SHINTAPA SYED KAMALUDIN (Afghanistan) — Seuls quelques arbres calcinés dans ce champ de pommiers témoignent des jours sombres qu’Abdullah Mohammad a connus dans le passé. Mais leurs souches noircies sont difficiles à voir aujourd’hui parmi les arbres en fleurs et le parterre de fougères et de jeunes plants de pommes de terre.
Couvrant du regard ce petit verger de Shintapa Syed Kamaludin, une bourgade de la province de Bamiyan, Abdullah dit qu’il est un peu à l’image des gens de son village. « Cet endroit est plein de mauvais souvenirs », explique cet homme de 42 ans. « Mais on doit maintenant penser à l’avenir et à ce qu’on peut faire tous ensemble pour réaliser de belles choses. On a déjà bien avancé. »
Comme lui, les habitants du village ont travaillé dur au cours des huit dernières années pour rebâtir leur vie, et ils s’accordent tous à dire que cela n’aurait pas vraiment été possible sans l’appui du Programme de solidarité nationale (NSP). Ce programme phare lancé par le pouvoir central dans les zones rurales d’Afghanistan encourage la mise en œuvre d’activités de reconstruction et de développement à petite échelle à l’initiative des communautés concernées.
Bénéficiant du soutien de la Banque mondiale, du Fonds fiduciaire pour la reconstruction de l’Afghanistan (ARTF) et du Fonds japonais de développement social (JSDF), ce programme a pour but de susciter un fort courant d’adhésion et de stabilité sociale par ces actions d’autonomisation et de développement. Destiné aussi à encourager une bonne gouvernance et un développement équitable au plan local, il aide les communautés villageoises à s’organiser et à élire leurs propres conseils de développement communautaires (CDC).
Abdullah préside un de ces conseils, composé de six hommes et six femmes et ayant pour tâche de décider collectivement des projets dont le village a le plus besoin.
Environ 80 % des projets communautaires en question portent sur les infrastructures — qu’il s’agisse d’irrigation, de routes rurales, d’électrification ou d’alimentation en eau potable, autant d’éléments essentiels au redressement de l’économie rurale et à la stabilité du pays.
Un puissant symbole d’espoir
Dans le village d’Abdullah, le conseil a sollicité en 2004 un financement du NSP pour la construction d’une digue d’irrigation, de six puits et d’une école de filles.

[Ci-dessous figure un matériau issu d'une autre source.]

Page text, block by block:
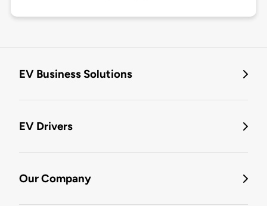
EV Business Solutions
EV Drivers
Our Company
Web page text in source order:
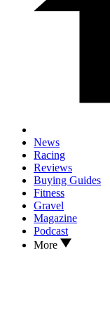
News
Racing
Reviews
Buying Guides
Fitness
Gravel
Magazine
Podcast
More
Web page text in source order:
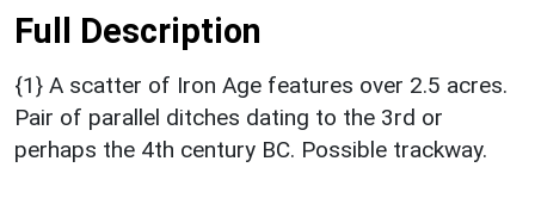
Full Description
{1} A scatter of Iron Age features over 2.5 acres.
Pair of parallel ditches dating to the 3rd or
perhaps the 4th century BC. Possible trackway.
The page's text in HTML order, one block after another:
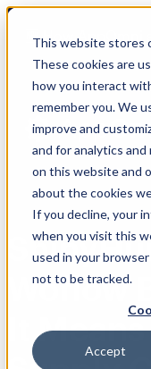
This website stores
These cookies are
how you interact
remember you. We
improve and
and for analytics
on this website and
about the cookies
If you decline, your
when you visit this
used in your
not to be tracked.
Accept
Skip
content
🆕 How AppOmni
Woflow
It
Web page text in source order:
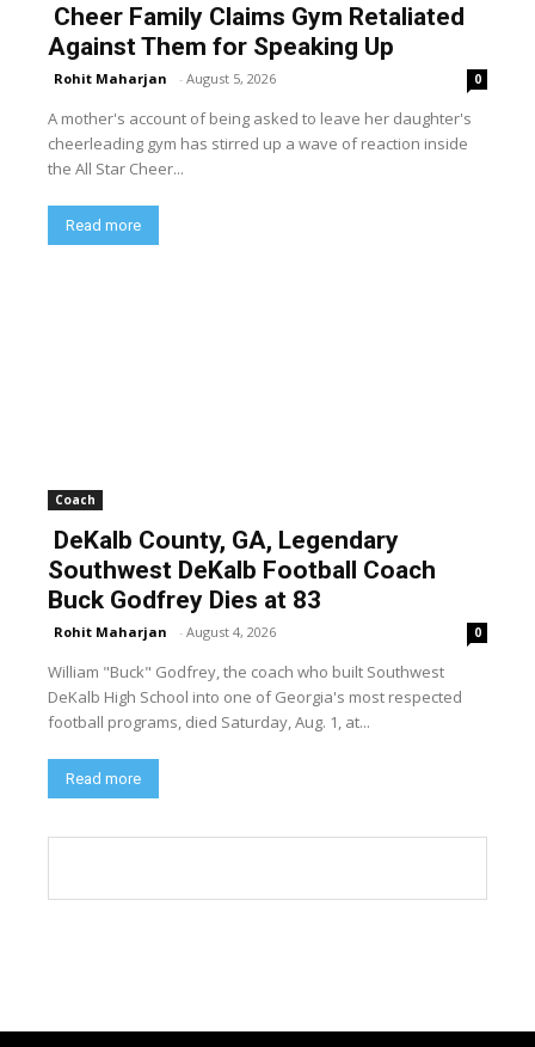
Cheer Family Claims Gym Retaliated
Against Them for Speaking Up
Rohit Maharjan - August 5, 2026 0
A mother's account of being asked to leave her daughter's
cheerleading gym has stirred up a wave of reaction inside
the All Star Cheer...
Read more
Coach
DeKalb County, GA, Legendary
Southwest DeKalb Football Coach
Buck Godfrey Dies at 83
Rohit Maharjan - August 4, 2026 0
William "Buck" Godfrey, the coach who built Southwest
DeKalb High School into one of Georgia's most respected
football programs, died Saturday, Aug. 1, at...
Read more
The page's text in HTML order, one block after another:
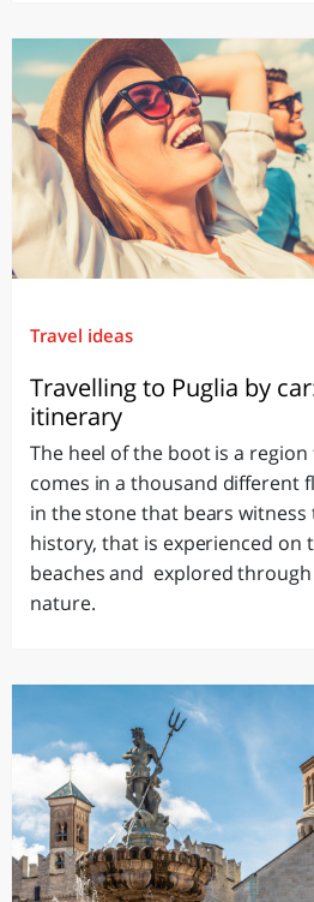
Travel ideas
Travelling to Puglia by
itinerary
The heel of the boot is a
comes in a thousand different
in the stone that bears
history, that is experienced on
beaches and explored
nature.
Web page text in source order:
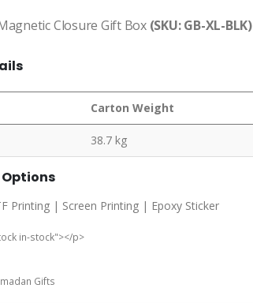
Closure Gift Box (SKU: GB-XL-BLK)
Carton Weight
38.7 kg
Printing | Screen Printing | Epoxy Sticker
in-stock"></p>
Gifts
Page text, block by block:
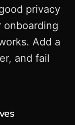
privacy
onboarding
Add a
and fail
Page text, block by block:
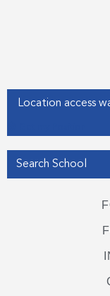
Enter your address
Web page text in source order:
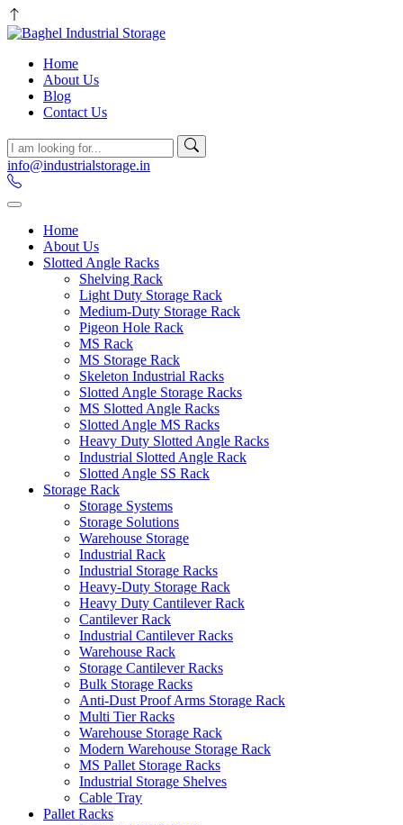
Home
About Us
Blog
Contact Us
info@industrialstorage.in
Home
About Us
Slotted Angle Racks
Shelving Rack
Light Duty Storage Rack
Medium-Duty Storage Rack
Pigeon Hole Rack
MS Rack
MS Storage Rack
Skeleton Industrial Racks
Slotted Angle Storage Racks
MS Slotted Angle Racks
Slotted Angle MS Racks
Heavy Duty Slotted Angle Racks
Industrial Slotted Angle Rack
Slotted Angle SS Rack
Storage Rack
Storage Systems
Storage Solutions
Warehouse Storage
Industrial Rack
Industrial Storage Racks
Heavy-Duty Storage Rack
Heavy Duty Cantilever Rack
Cantilever Rack
Industrial Cantilever Racks
Warehouse Rack
Storage Cantilever Racks
Bulk Storage Racks
Anti-Dust Proof Arms Storage Rack
Multi Tier Racks
Warehouse Storage Rack
Modern Warehouse Storage Rack
MS Pallet Storage Racks
Industrial Storage Shelves
Cable Tray
Pallet Racks
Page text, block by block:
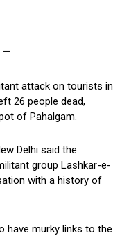
attack on tourists in
26 people dead,
of Pahalgam.
Delhi said the
group Lashkar-e-
with a history of
have murky links to the
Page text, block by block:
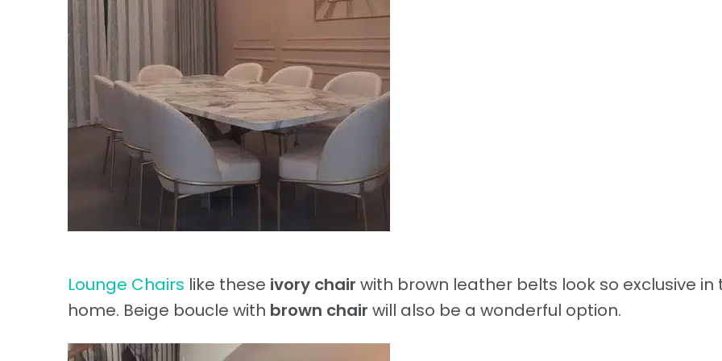
Lounge Chairs like these ivory chair with brown leather belts look so exclusive in
home. Beige boucle with brown chair will also be a wonderful option.
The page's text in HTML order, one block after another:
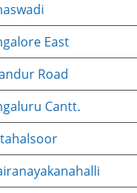
East
Road
Cantt.
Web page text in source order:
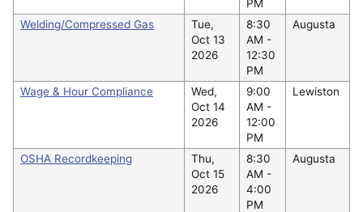
PM
Welding/Compressed Gas
Tue,
Oct 13
2026
8:30
AM -
12:30
PM
Augusta
Wage & Hour Compliance
Wed,
Oct 14
2026
9:00
AM -
12:00
PM
Lewiston
OSHA Recordkeeping
Thu,
Oct 15
2026
8:30
AM -
4:00
PM
Augusta
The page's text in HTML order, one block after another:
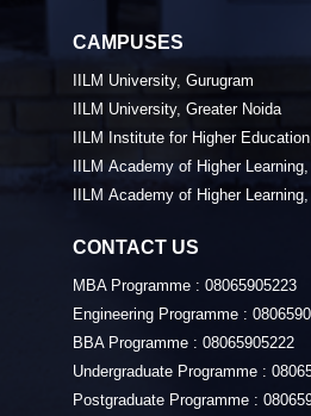
CAMPUSES
IILM University, Gurugram
IILM University, Greater Noida
IILM Institute for Higher
IILM Academy of Higher
IILM Academy of Higher
CONTACT US
MBA Programme : 08065905223
Engineering Programme :
BBA Programme : 08065905222
Undergraduate Programme :
Postgraduate Programme :
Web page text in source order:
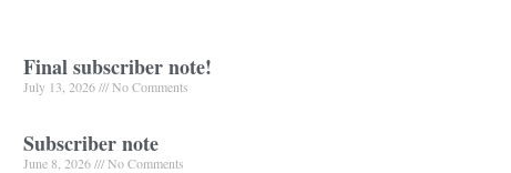
Final subscriber note!
July 13, 2026 No Comments
Subscriber note
June 8, 2026 No Comments
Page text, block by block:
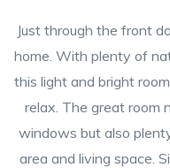
Just through the front
home. With plenty of
this light and bright
relax. The great room
windows but also
area and living space.
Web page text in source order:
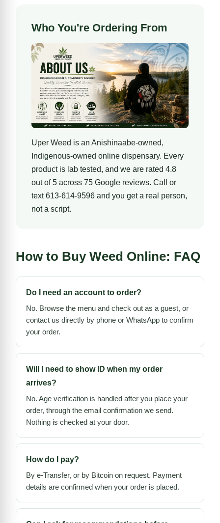
Who You're Ordering From
Uper Weed is an Anishinaabe-owned,
Indigenous-owned online dispensary. Every
product is lab tested, and we are rated 4.8
out of 5 across 75 Google reviews. Call or
text 613-614-9596 and you get a real person,
not a script.
How to Buy Weed Online: FAQ
Do I need an account to order?
No. Browse the menu and check out as a guest, or
contact us directly by phone or WhatsApp to confirm
your order.
Will I need to show ID when my order
arrives?
No. Age verification is handled after you place your
order, through the email confirmation we send.
Nothing is checked at your door.
How do I pay?
By e-Transfer, or by Bitcoin on request. Payment
details are confirmed when your order is placed.
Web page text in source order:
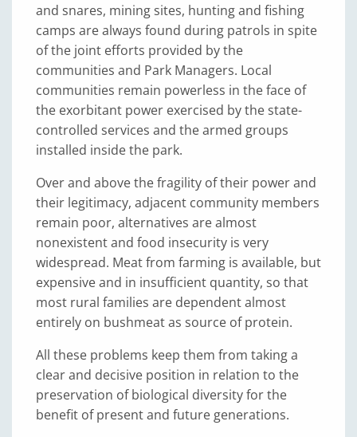
and snares, mining sites, hunting and fishing
camps are always found during patrols in spite
of the joint efforts provided by the
communities and Park Managers. Local
communities remain powerless in the face of
the exorbitant power exercised by the state-
controlled services and the armed groups
installed inside the park.
Over and above the fragility of their power and
their legitimacy, adjacent community members
remain poor, alternatives are almost
nonexistent and food insecurity is very
widespread. Meat from farming is available, but
expensive and in insufficient quantity, so that
most rural families are dependent almost
entirely on bushmeat as source of protein.
All these problems keep them from taking a
clear and decisive position in relation to the
preservation of biological diversity for the
benefit of present and future generations.
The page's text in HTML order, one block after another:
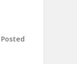
Posted
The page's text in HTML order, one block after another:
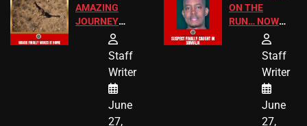
AMAZING
JOURNEY
HAS THE
ENDINGStaff
Writer
June
27,
ON THE
RUN… NOW
HE’S FINALLY
Staff
Writer
June
27,
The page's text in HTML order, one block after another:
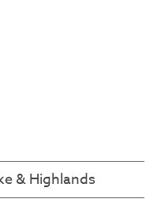
& Highlands
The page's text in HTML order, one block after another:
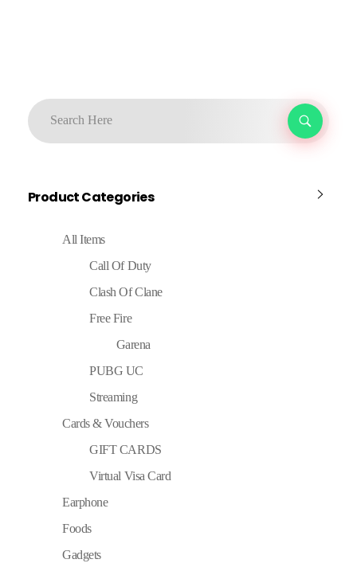
Product Categories
All Items
Call Of Duty
Clash Of Clane
Free Fire
Garena
PUBG UC
Streaming
Cards & Vouchers
GIFT CARDS
Virtual Visa Card
Earphone
Foods
Gadgets
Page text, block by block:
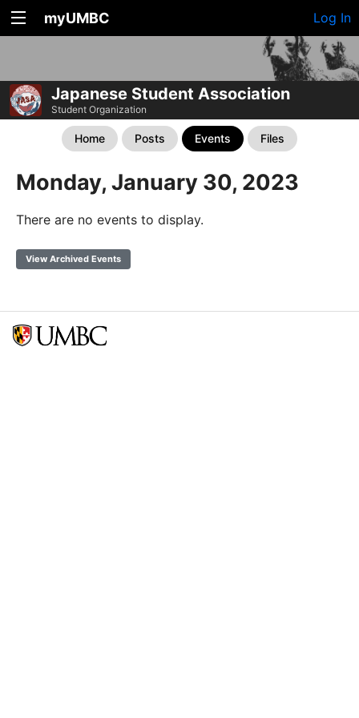
myUMBC Log In
Japanese Student Association
Student Organization
Home Posts Events Files
Monday, January 30, 2023
There are no events to display.
View Archived Events
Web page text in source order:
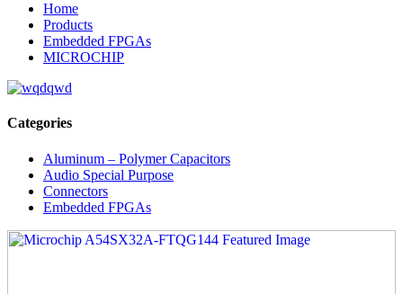
Home
Products
Embedded FPGAs
MICROCHIP
Categories
Aluminum – Polymer Capacitors
Audio Special Purpose
Connectors
Embedded FPGAs
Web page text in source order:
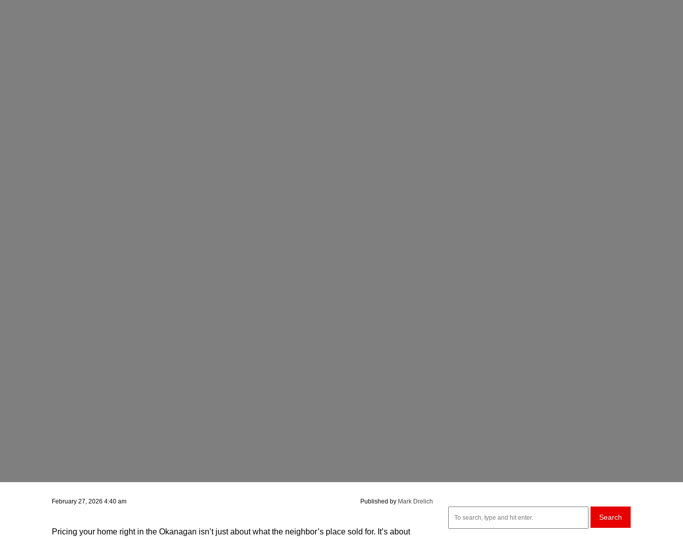
February 27, 2026 4:40 am Published by Mark Drelich
Pricing your home right in the Okanagan isn’t just about what the neighbor’s place sold for. It’s about
Search
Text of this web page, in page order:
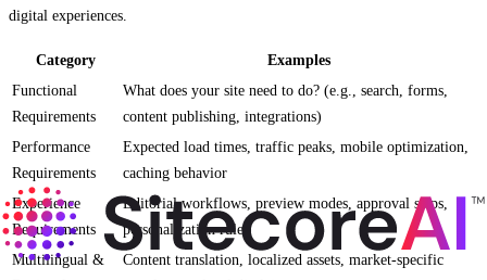
digital experiences.
Category
Examples
Functional
Requirements
What does your site need to do? (e.g., search, forms,
content publishing, integrations)
Performance
Requirements
Expected load times, traffic peaks, mobile optimization,
caching behavior
Experience
Requirements
Editorial workflows, preview modes, approval steps,
personalization rules
Multilingual &
Content translation, localized assets, market-specific
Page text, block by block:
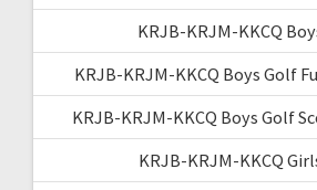
KRJB-KRJM-KKCQ
KRJB-KRJM-KKCQ Boys Golf
KRJB-KRJM-KKCQ Boys Golf
KRJB-KRJM-KKCQ
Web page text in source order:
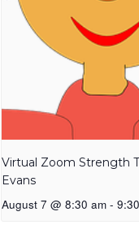
Virtual Zoom Strength
Evans
August 7 @ 8:30 am -
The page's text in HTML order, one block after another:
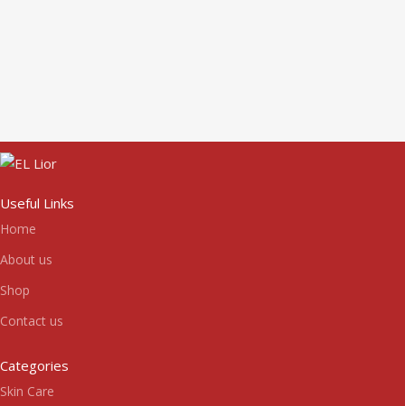
Useful Links
Home
About us
Shop
Contact us
Categories
Skin Care
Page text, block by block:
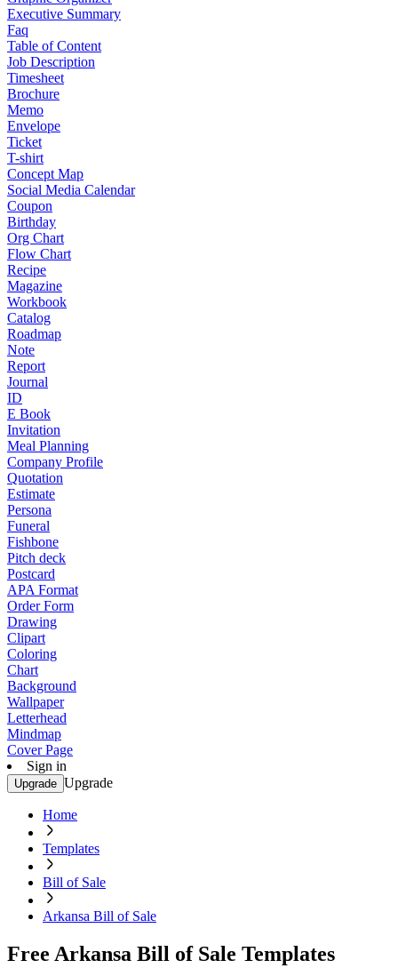
Executive Summary
Faq
Table of Content
Job Description
Timesheet
Brochure
Memo
Envelope
Ticket
T-shirt
Concept Map
Social Media Calendar
Coupon
Birthday
Org Chart
Flow Chart
Recipe
Magazine
Workbook
Catalog
Roadmap
Note
Report
Journal
ID
E Book
Invitation
Meal Planning
Company Profile
Quotation
Estimate
Persona
Funeral
Fishbone
Pitch deck
Postcard
APA Format
Order Form
Drawing
Clipart
Coloring
Chart
Background
Wallpaper
Letterhead
Mindmap
Cover Page
Sign in
Upgrade Upgrade
Home
Templates
Bill of Sale
Arkansa Bill of Sale
Free Arkansa Bill of Sale Templates
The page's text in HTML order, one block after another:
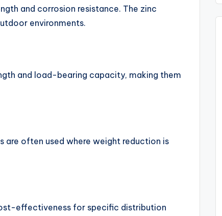
and corrosion resistance. The zinc
environments.
and load-bearing capacity, making them
often used where weight reduction is
effectiveness for specific distribution

Comme il l’explique lui-même, beaucoup d’habitants étaient depuis peu revenus d’un exil prolongé après avoir fui les talibans et leurs exactions dans les années 90.
« Nous avons été attaqués par les talibans, qui ont incendié toutes nos maisons et nos vergers », raconte‑t‑il. « Ceux qui se sont échappés ont tout simplement fui dans les montagnes. »
Cet esprit de solidarité a depuis poussé les villageois, en s’associant récemment avec les habitants de deux autres villages et en tablant sur le financement du NSP, à construire une digue d’irrigation et un réservoir sur une rivière proche, ajoute-t-il.
« Autrefois, on n’avait pas d’eau pour nos champs pendant quelquefois trois ou quatre mois, mais aujourd’hui on peut cultiver toute l’année. » Les champs remplis de pommes de terre et de blé, les jardins maraîchers débordant de légumes et les vergers producteurs d’abricots, d’amandes et de pommes permettent à la vallée de retrouver sa prospérité d’antan, et Abdullah voit là un puissant symbole d’espoir.